What the task requires
What lines in this listing contain the string "Valley"? Report each one by copying it.

Material for the task

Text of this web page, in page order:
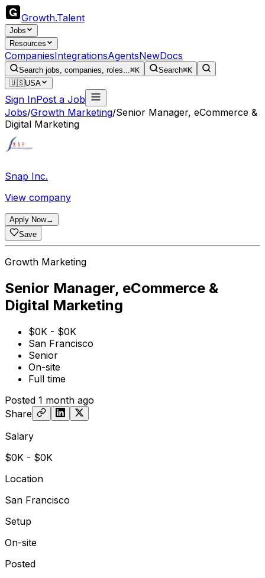
Growth.Talent
Jobs
Resources
CompaniesIntegrationsAgentsNewDocs
Search jobs, companies, roles...⌘K Search⌘K
🇺🇸USA
Sign InPost a Job
Jobs/Growth Marketing/Senior Manager, eCommerce &
Digital Marketing
Snap Inc.
View company
Apply Now→
Save
Growth Marketing
Senior Manager, eCommerce &
Digital Marketing
$0K - $0K
San Francisco
Senior
On-site
Full time
Posted 1 month ago
Share
Salary
$0K - $0K
Location
San Francisco
Setup
On-site
Posted
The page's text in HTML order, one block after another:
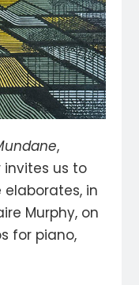
,
invites us to
elaborates, in
Murphy, on
for piano,
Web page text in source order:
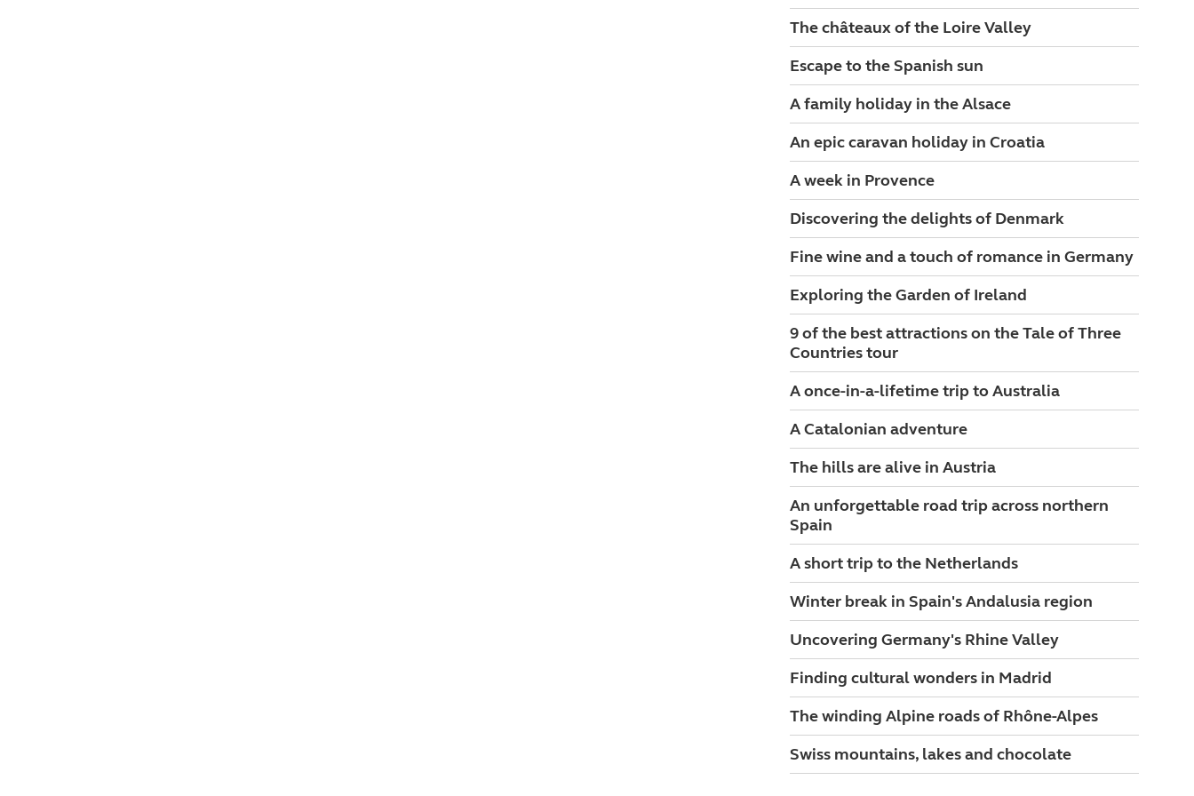
The châteaux of the Loire Valley
Escape to the Spanish sun
A family holiday in the Alsace
An epic caravan holiday in Croatia
A week in Provence
Discovering the delights of Denmark
Fine wine and a touch of romance in Germany
Exploring the Garden of Ireland
9 of the best attractions on the Tale of Three
Countries tour
A once-in-a-lifetime trip to Australia
A Catalonian adventure
The hills are alive in Austria
An unforgettable road trip across northern
Spain
A short trip to the Netherlands
Winter break in Spain's Andalusia region
Uncovering Germany's Rhine Valley
Finding cultural wonders in Madrid
The winding Alpine roads of Rhône-Alpes
Swiss mountains, lakes and chocolate
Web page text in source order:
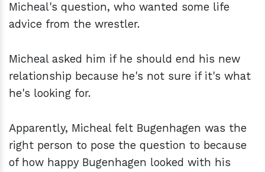
Micheal's question, who wanted some life
advice from the wrestler.
Micheal asked him if he should end his new
relationship because he's not sure if it's what
he's looking for.
Apparently, Micheal felt Bugenhagen was the
right person to pose the question to because
of how happy Bugenhagen looked with his
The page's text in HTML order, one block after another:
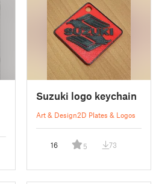
Suzuki logo keychain
Art & Design2D Plates & Logos
16 5 73
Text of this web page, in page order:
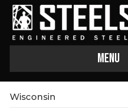
Menu
Wisconsin
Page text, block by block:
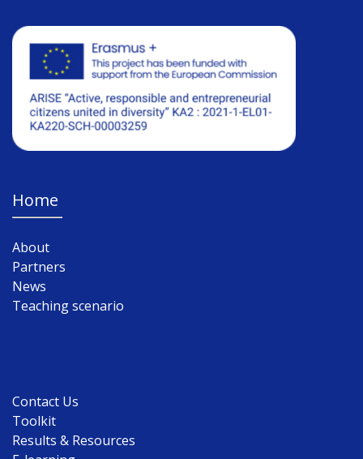
Home
About
Partners
News
Teaching scenario
Contact Us
Toolkit
Results & Resources
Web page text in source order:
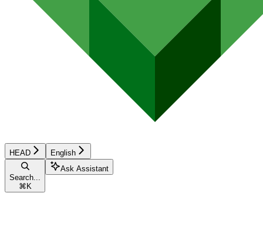
HEAD English
Search...
⌘ K
Ask Assistant
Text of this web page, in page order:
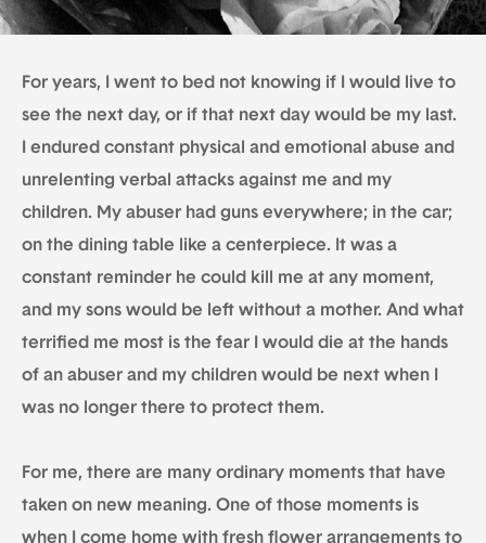
For years, I went to bed not knowing if I would live to
see the next day, or if that next day would be my last.
I endured constant physical and emotional abuse and
unrelenting verbal attacks against me and my
children. My abuser had guns everywhere; in the car;
on the dining table like a centerpiece. It was a
constant reminder he could kill me at any moment,
and my sons would be left without a mother. And what
terrified me most is the fear I would die at the hands
of an abuser and my children would be next when I
was no longer there to protect them.
For me, there are many ordinary moments that have
taken on new meaning. One of those moments is
when I come home with fresh flower arrangements to
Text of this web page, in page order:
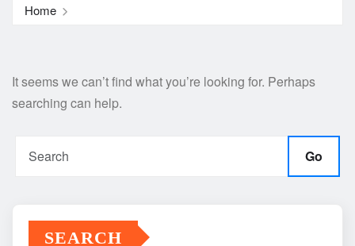
Home
It seems we can’t find what you’re looking for. Perhaps
searching can help.
Go
SEARCH
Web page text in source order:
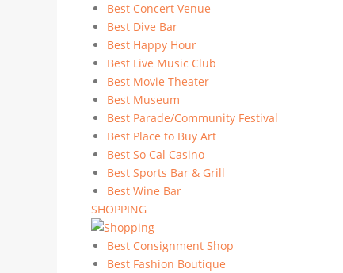
Best Concert Venue
Best Dive Bar
Best Happy Hour
Best Live Music Club
Best Movie Theater
Best Museum
Best Parade/Community Festival
Best Place to Buy Art
Best So Cal Casino
Best Sports Bar & Grill
Best Wine Bar
SHOPPING
Best Consignment Shop
Best Fashion Boutique
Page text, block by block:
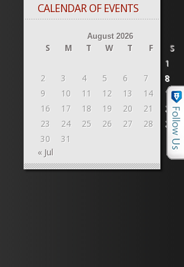
CALENDAR OF EVENTS
August 2026
S M T W T F
S
1
2
3 4 5 6 7
8
9
10 11 12 13 14
15
16
17 18 19 20 21
22
23
24 25 26 27 28
29
30
31
« Jul
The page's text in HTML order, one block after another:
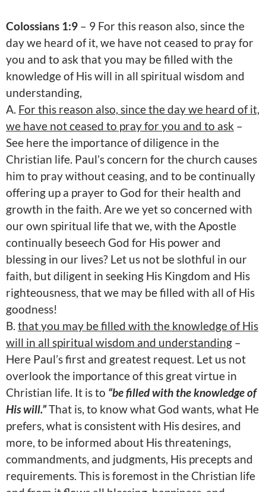
Colossians 1:9 – 9 For this reason also, since the
day we heard of it, we have not ceased to pray for
you and to ask that you may be filled with the
knowledge of His will in all spiritual wisdom and
understanding,
A. For this reason also, since the day we heard of it,
we have not ceased to pray for you and to ask –
See here the importance of diligence in the
Christian life. Paul’s concern for the church causes
him to pray without ceasing, and to be continually
offering up a prayer to God for their health and
growth in the faith. Are we yet so concerned with
our own spiritual life that we, with the Apostle
continually beseech God for His power and
blessing in our lives? Let us not be slothful in our
faith, but diligent in seeking His Kingdom and His
righteousness, that we may be filled with all of His
goodness!
B. that you may be filled with the knowledge of His
will in all spiritual wisdom and understanding –
Here Paul’s first and greatest request. Let us not
overlook the importance of this great virtue in
Christian life. It is to “be filled with the knowledge of
His will.”That is, to know what God wants, what He
prefers, what is consistent with His desires, and
more, to be informed about His threatenings,
commandments, and judgments, His precepts and
requirements. This is foremost in the Christian life

Exercise output
The châteaux of the Loire Valley
Uncovering Germany's Rhine Valley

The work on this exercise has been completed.